Nunca le daría a nadie el poder de destruirme de esa manera.
El matrimonio era una apuesta, y yo no apuesto. La única razón por la que quería un hijo ahora era que un hijo no podía traicionarte por alguien más rico. Un hijo no podía abandonarte por una mejora.
Terminé el whisky de un trago. El silencio en la habitación volvió a presionar. Luego mi teléfono vibró sobre el escritorio.
Logan.
Me quedé mirando la pantalla por un momento antes de contestar.
—¿Qué?
—¿Estás en casa? —preguntó.
—No.
Hubo una pausa.
—Interesante —respondió Logan.
—¿Por qué?
—Porque estoy parado afuera de tu casa y tu auto está aquí mismo.
Cerré los ojos brevemente.
—Voy a entrar —agregó alegremente.
La llamada terminó antes de que pudiera protestar.
Gemí.
Logan ha sido mi mejor amigo desde el bachillerato y es un fastidio.
Unos minutos después sonó el timbre. Bajé las escaleras y abrí la puerta.
Logan estaba ahí sonriendo como si acabara de ganar una apuesta.
Nos dimos la mano brevemente antes de hacerme a un lado.
—Vamos a mi estudio —dije.
Nos sentamos uno frente al otro. Logan se recostó en la silla casualmente.
—¿Qué pasa?
Lo miré por un momento.
—Una complicación médica —dije finalmente.
Levantó una ceja. —¿Con la subrogante?
—Sí.
Le expliqué todo. Los nombres idénticos. La enfermera agotada. El embrión equivocado.
Cuando terminé, Logan guardó silencio exactamente cinco segundos. Luego estalló en carcajadas.
Lo fulminé con la mirada. —Me alegra que te diviertas.
—¿Me estás diciendo —soltó entre risas—, que la mujer equivocada que carga a tu hijo es la misma que te abofeteó en un bar?
—Sí.
Se rio más fuerte. —Esto es poético.
—Es incompetente.
—Tienes la peor suerte con las mujeres —dijo Logan.
—Yo no tengo mujeres —respondí sin emoción.
—Eso explica el problema.
—No pedí un análisis.
Logan se limpió los ojos. —Sabes —dijo pensativamente—, podrías simplemente adoptar.
—No.
—¿Por qué? No tiene nada de malo la adopción, ¿sabes?
—Porque quiero a mi hijo, mi sangre.
Me estudió por un momento pero no discutió más.
Mi teléfono volvió a vibrar sobre el escritorio.
La Dra. Lina.
Lo ignoré. Últimamente, cada vez que llama o envía un mensaje, siempre son malas noticias.
Logan empezó a hablar de trabajo. Su plataforma de citas había ganado otros dos millones de usuarios. Los inversores estaban rondando.
La ironía de que Logan se llamara a sí mismo el "Rey del Amor" mientras yo construía algoritmos que optimizaban el comportamiento humano no se me escapaba.
En algún momento, volvió a sacar el tema de la bofetada.
—¿Dolió? —preguntó con una sonrisa.
—No.
—¿Seguro?
—Sí.
Se volvió a reír. Eventualmente yo también me encontré riendo.
La tensión en mi pecho se alivió levemente. Luego mi teléfono volvió a sonar. Era la Dra. Lina de nuevo.
Suspiré y lo contesté.
—¿Sí?
—Buenas noches, señor —dijo su voz con cuidado—. Le envié un mensaje hace días pero no recibí respuesta.

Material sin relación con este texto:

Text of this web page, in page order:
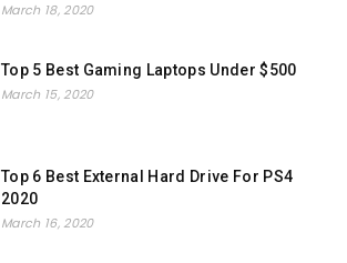
March 18, 2020
Top 5 Best Gaming Laptops Under $500
March 15, 2020
Top 6 Best External Hard Drive For PS4
2020
March 16, 2020
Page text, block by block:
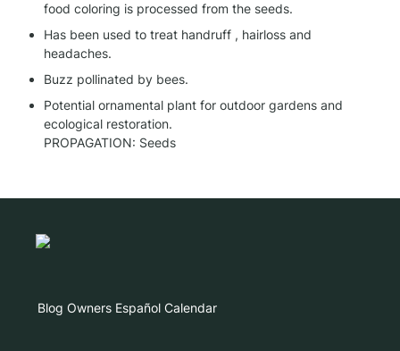
food coloring is processed from the seeds.
Has been used to treat handruff , hairloss and
headaches.
Buzz pollinated by bees.
Potential ornamental plant for outdoor gardens and
ecological restoration.
PROPAGATION: Seeds
Blog Owners Español Calendar
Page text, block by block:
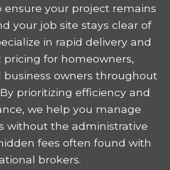
ensure your project remains
your job site stays clear of
in rapid delivery and
for homeowners,
business owners throughout
prioritizing efficiency and
we help you manage
without the administrative
fees often found with
brokers.
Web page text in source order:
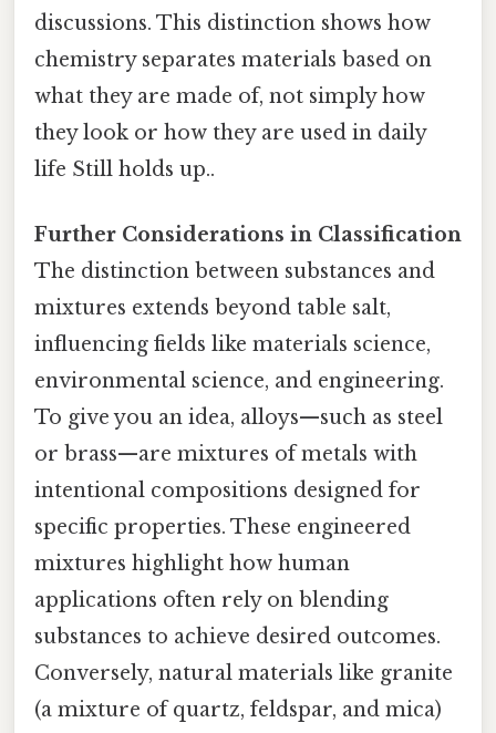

—He estado ocupado. ¿Qué es?
Hubo una pausa.
Una pequeña inhalación al otro lado. Luego dijo en voz baja:
—Su subrogante está embarazada.
La habitación quedó en completo silencio. Logan se inclinó hacia adelante despacio.
Yo no me moví.
Por primera vez en años, no tenía absolutamente ninguna idea de lo que vendría después.